The countries newly subject to partial restrictions, besides Nigeria, are Angola, Antigua and Barbuda, Benin, Dominica, Gabon, The Gambia, Ivory Coast, Malawi, Mauritania, Senegal, Tanzania, Tonga, Zambia and Zimbabwe.

Angola, Senegal and Zambia have all been prominent US partners in Africa, with former president Joe Biden hailing the three for their commitment to democracy.

In the proclamation, the White House alleged high crime rates from some countries on the blacklist and problems with routine record-keeping for passports.

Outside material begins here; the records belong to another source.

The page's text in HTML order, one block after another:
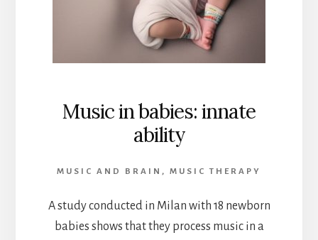
Music in babies: innate
ability
MUSIC AND BRAIN , MUSIC THERAPY
A study conducted in Milan with 18 newborn
babies shows that they process music in a

The White House acknowledged “significant progress” by one initially targeted country, Turkmenistan.

The Central Asian country’s nations will once again be able to secure US visas, but only as non-immigrants.

The US president, who has long campaigned to restrict immigration and has spoken in increasingly strident terms, moved to ban foreigners who “intend to threaten” Americans, the White House said.

He also wants to prevent foreigners in the United States who would “undermine or destabilize its culture, government, institutions or founding principles,” a White House proclamation said.

Other countries newly subjected to the full travel ban came from some of Africa’s poorest countries — Burkina Faso, Mali, Niger, Sierra Leone and South Sudan — as well as Laos in southeast Asia.